__Work instructions__
Find the line in the entries below that contains "Main Trailer & Additional Cast Unveiled!". Repeat it exactly, and every line after it through the line that contains "voiced by Yumiri Hanamori, and the powerful".

__The input__
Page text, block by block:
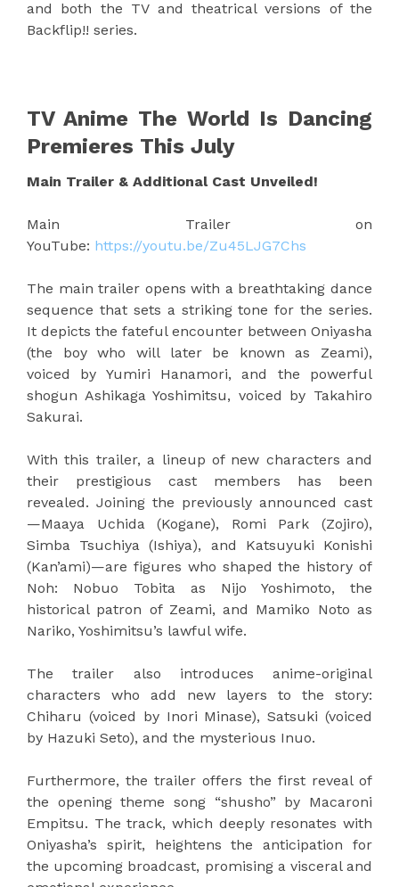
and both the TV and theatrical versions of the
Backflip!! series.
TV Anime The World Is Dancing
Premieres This July
Main Trailer & Additional Cast Unveiled!
Main Trailer on
YouTube: https://youtu.be/Zu45LJG7Chs
The main trailer opens with a breathtaking dance
sequence that sets a striking tone for the series.
It depicts the fateful encounter between Oniyasha
(the boy who will later be known as Zeami),
voiced by Yumiri Hanamori, and the powerful
shogun Ashikaga Yoshimitsu, voiced by Takahiro
Sakurai.
With this trailer, a lineup of new characters and
their prestigious cast members has been
revealed. Joining the previously announced cast
—Maaya Uchida (Kogane), Romi Park (Zojiro),
Simba Tsuchiya (Ishiya), and Katsuyuki Konishi
(Kan’ami)—are figures who shaped the history of
Noh: Nobuo Tobita as Nijo Yoshimoto, the
historical patron of Zeami, and Mamiko Noto as
Nariko, Yoshimitsu’s lawful wife.
The trailer also introduces anime-original
characters who add new layers to the story:
Chiharu (voiced by Inori Minase), Satsuki (voiced
by Hazuki Seto), and the mysterious Inuo.
Furthermore, the trailer offers the first reveal of
the opening theme song “shusho” by Macaroni
Empitsu. The track, which deeply resonates with
Oniyasha’s spirit, heightens the anticipation for
the upcoming broadcast, promising a visceral and

__Task response__
Main Trailer & Additional Cast Unveiled!
Main Trailer on
YouTube: https://youtu.be/Zu45LJG7Chs
The main trailer opens with a breathtaking dance
sequence that sets a striking tone for the series.
It depicts the fateful encounter between Oniyasha
(the boy who will later be known as Zeami),
voiced by Yumiri Hanamori, and the powerful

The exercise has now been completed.